> [To do] Transcribe every entry verbatim; omit pictures.

-------- Data for this task

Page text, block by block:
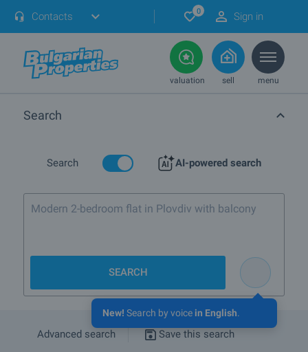
Contacts 0 Sign in
valuation sell menu
Search
Search AI-powered search
New! Search by voice in English.
Modern 2-bedroom fla
SEARCH
Advanced search Save this search
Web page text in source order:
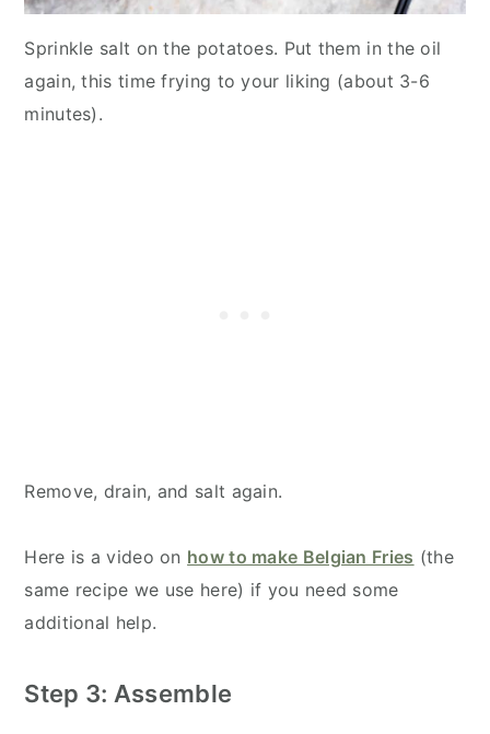
Sprinkle salt on the potatoes. Put them in the oil
again, this time frying to your liking (about 3-6
minutes).
Remove, drain, and salt again.
Here is a video on how to make Belgian Fries (the
same recipe we use here) if you need some
additional help.
Step 3: Assemble
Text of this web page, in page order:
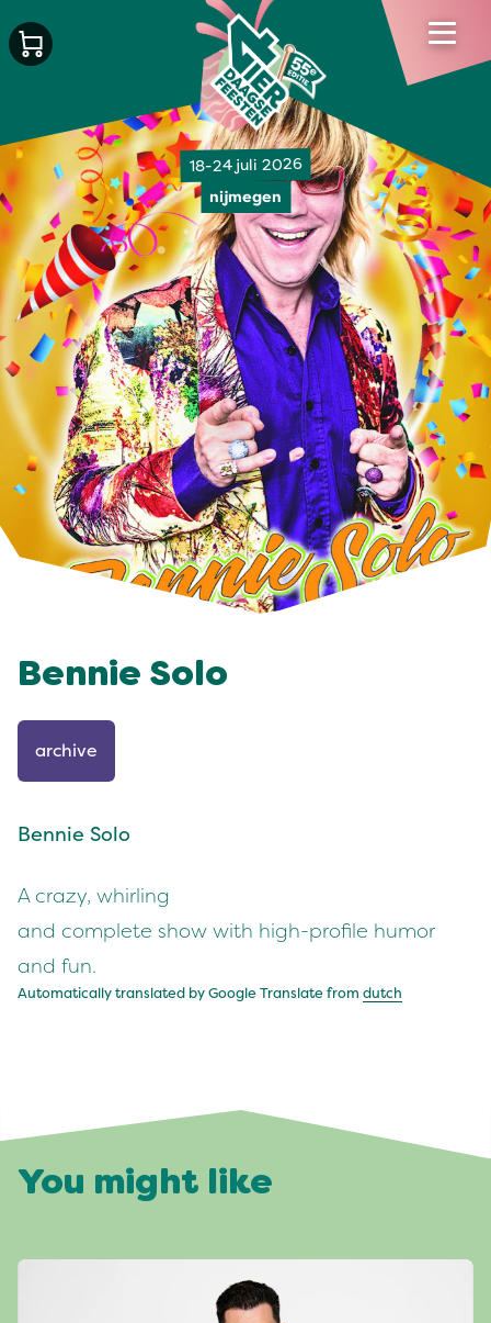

----------------

> [Your response]
Page text, block by block:
Contacts 0 Sign in
valuation sell menu
Search
Search AI-powered search
New! Search by voice in English.
Modern 2-bedroom fla
SEARCH
Advanced search Save this search
Web page text in source order:
Sprinkle salt on the potatoes. Put them in the oil
again, this time frying to your liking (about 3-6
minutes).
Remove, drain, and salt again.
Here is a video on how to make Belgian Fries (the
same recipe we use here) if you need some
additional help.
Step 3: Assemble
Text of this web page, in page order:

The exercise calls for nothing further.